(Excerpts from a dataset)

=== Begin Enclosure ===

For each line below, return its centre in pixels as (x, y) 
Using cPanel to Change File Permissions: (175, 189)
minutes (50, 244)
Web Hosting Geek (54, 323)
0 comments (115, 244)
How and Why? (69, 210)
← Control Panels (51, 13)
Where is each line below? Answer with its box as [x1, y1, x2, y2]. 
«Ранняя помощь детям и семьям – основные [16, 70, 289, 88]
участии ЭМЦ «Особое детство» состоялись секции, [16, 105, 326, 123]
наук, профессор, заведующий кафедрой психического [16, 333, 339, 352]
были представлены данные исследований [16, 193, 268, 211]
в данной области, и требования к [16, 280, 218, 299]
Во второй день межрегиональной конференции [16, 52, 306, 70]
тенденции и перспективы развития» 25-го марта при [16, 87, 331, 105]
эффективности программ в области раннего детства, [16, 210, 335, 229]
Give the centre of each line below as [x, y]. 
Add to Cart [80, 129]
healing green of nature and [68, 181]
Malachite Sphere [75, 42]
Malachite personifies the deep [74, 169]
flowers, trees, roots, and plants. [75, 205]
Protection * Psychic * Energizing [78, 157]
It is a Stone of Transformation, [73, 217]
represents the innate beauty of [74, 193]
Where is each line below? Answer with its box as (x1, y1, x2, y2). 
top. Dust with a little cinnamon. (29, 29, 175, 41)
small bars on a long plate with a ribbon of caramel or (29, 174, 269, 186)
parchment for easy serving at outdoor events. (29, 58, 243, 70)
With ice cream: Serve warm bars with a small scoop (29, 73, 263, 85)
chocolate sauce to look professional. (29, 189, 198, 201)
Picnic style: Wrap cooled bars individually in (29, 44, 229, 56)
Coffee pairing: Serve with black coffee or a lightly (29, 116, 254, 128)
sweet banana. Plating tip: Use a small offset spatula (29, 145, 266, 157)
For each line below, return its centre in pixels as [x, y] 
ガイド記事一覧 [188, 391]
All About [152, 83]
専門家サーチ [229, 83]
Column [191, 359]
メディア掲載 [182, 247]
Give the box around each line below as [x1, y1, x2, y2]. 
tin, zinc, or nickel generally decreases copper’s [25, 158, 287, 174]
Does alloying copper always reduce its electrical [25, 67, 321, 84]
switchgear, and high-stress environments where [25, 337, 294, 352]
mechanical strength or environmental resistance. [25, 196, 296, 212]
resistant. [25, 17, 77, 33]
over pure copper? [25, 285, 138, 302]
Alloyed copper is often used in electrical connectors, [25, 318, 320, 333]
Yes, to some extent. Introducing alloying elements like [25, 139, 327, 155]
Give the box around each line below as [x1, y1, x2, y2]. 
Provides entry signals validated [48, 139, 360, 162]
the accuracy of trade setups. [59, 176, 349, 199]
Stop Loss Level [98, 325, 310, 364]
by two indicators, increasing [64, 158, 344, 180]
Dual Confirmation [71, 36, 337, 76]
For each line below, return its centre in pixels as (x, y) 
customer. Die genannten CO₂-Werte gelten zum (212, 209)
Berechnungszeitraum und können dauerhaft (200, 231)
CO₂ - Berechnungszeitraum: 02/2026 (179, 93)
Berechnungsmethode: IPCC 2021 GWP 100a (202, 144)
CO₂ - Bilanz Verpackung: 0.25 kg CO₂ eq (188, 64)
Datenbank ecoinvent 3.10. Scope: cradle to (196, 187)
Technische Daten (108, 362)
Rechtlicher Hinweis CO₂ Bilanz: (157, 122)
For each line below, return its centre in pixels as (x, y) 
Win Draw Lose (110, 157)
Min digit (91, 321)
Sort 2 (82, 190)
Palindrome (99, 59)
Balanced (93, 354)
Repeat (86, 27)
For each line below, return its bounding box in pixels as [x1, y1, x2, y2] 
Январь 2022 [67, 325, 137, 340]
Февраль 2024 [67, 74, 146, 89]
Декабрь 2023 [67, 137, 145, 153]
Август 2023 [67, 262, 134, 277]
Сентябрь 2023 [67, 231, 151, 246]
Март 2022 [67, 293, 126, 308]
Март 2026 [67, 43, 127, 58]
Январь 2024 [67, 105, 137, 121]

=== End Enclosure ===

[Assigned task]:
Reproduce every record above exactly.

[Result for this task]:
For each line below, return its centre in pixels as (x, y) 
Using cPanel to Change File Permissions: (175, 189)
minutes (50, 244)
Web Hosting Geek (54, 323)
0 comments (115, 244)
How and Why? (69, 210)
← Control Panels (51, 13)
Where is each line below? Answer with its box as [x1, y1, x2, y2]. 
«Ранняя помощь детям и семьям – основные [16, 70, 289, 88]
участии ЭМЦ «Особое детство» состоялись секции, [16, 105, 326, 123]
наук, профессор, заведующий кафедрой психического [16, 333, 339, 352]
были представлены данные исследований [16, 193, 268, 211]
в данной области, и требования к [16, 280, 218, 299]
Во второй день межрегиональной конференции [16, 52, 306, 70]
тенденции и перспективы развития» 25-го марта при [16, 87, 331, 105]
эффективности программ в области раннего детства, [16, 210, 335, 229]
Give the centre of each line below as [x, y]. 
Add to Cart [80, 129]
healing green of nature and [68, 181]
Malachite Sphere [75, 42]
Malachite personifies the deep [74, 169]
flowers, trees, roots, and plants. [75, 205]
Protection * Psychic * Energizing [78, 157]
It is a Stone of Transformation, [73, 217]
represents the innate beauty of [74, 193]
Where is each line below? Answer with its box as (x1, y1, x2, y2). 
top. Dust with a little cinnamon. (29, 29, 175, 41)
small bars on a long plate with a ribbon of caramel or (29, 174, 269, 186)
parchment for easy serving at outdoor events. (29, 58, 243, 70)
With ice cream: Serve warm bars with a small scoop (29, 73, 263, 85)
chocolate sauce to look professional. (29, 189, 198, 201)
Picnic style: Wrap cooled bars individually in (29, 44, 229, 56)
Coffee pairing: Serve with black coffee or a lightly (29, 116, 254, 128)
sweet banana. Plating tip: Use a small offset spatula (29, 145, 266, 157)
For each line below, return its centre in pixels as [x, y] 
ガイド記事一覧 [188, 391]
All About [152, 83]
専門家サーチ [229, 83]
Column [191, 359]
メディア掲載 [182, 247]
Give the box around each line below as [x1, y1, x2, y2]. 
tin, zinc, or nickel generally decreases copper’s [25, 158, 287, 174]
Does alloying copper always reduce its electrical [25, 67, 321, 84]
switchgear, and high-stress environments where [25, 337, 294, 352]
mechanical strength or environmental resistance. [25, 196, 296, 212]
resistant. [25, 17, 77, 33]
over pure copper? [25, 285, 138, 302]
Alloyed copper is often used in electrical connectors, [25, 318, 320, 333]
Yes, to some extent. Introducing alloying elements like [25, 139, 327, 155]
Give the box around each line below as [x1, y1, x2, y2]. 
Provides entry signals validated [48, 139, 360, 162]
the accuracy of trade setups. [59, 176, 349, 199]
Stop Loss Level [98, 325, 310, 364]
by two indicators, increasing [64, 158, 344, 180]
Dual Confirmation [71, 36, 337, 76]
For each line below, return its centre in pixels as (x, y) 
customer. Die genannten CO₂-Werte gelten zum (212, 209)
Berechnungszeitraum und können dauerhaft (200, 231)
CO₂ - Berechnungszeitraum: 02/2026 (179, 93)
Berechnungsmethode: IPCC 2021 GWP 100a (202, 144)
CO₂ - Bilanz Verpackung: 0.25 kg CO₂ eq (188, 64)
Datenbank ecoinvent 3.10. Scope: cradle to (196, 187)
Technische Daten (108, 362)
Rechtlicher Hinweis CO₂ Bilanz: (157, 122)
For each line below, return its centre in pixels as (x, y) 
Win Draw Lose (110, 157)
Min digit (91, 321)
Sort 2 (82, 190)
Palindrome (99, 59)
Balanced (93, 354)
Repeat (86, 27)
For each line below, return its bounding box in pixels as [x1, y1, x2, y2] 
Январь 2022 [67, 325, 137, 340]
Февраль 2024 [67, 74, 146, 89]
Декабрь 2023 [67, 137, 145, 153]
Август 2023 [67, 262, 134, 277]
Сентябрь 2023 [67, 231, 151, 246]
Март 2022 [67, 293, 126, 308]
Март 2026 [67, 43, 127, 58]
Январь 2024 [67, 105, 137, 121]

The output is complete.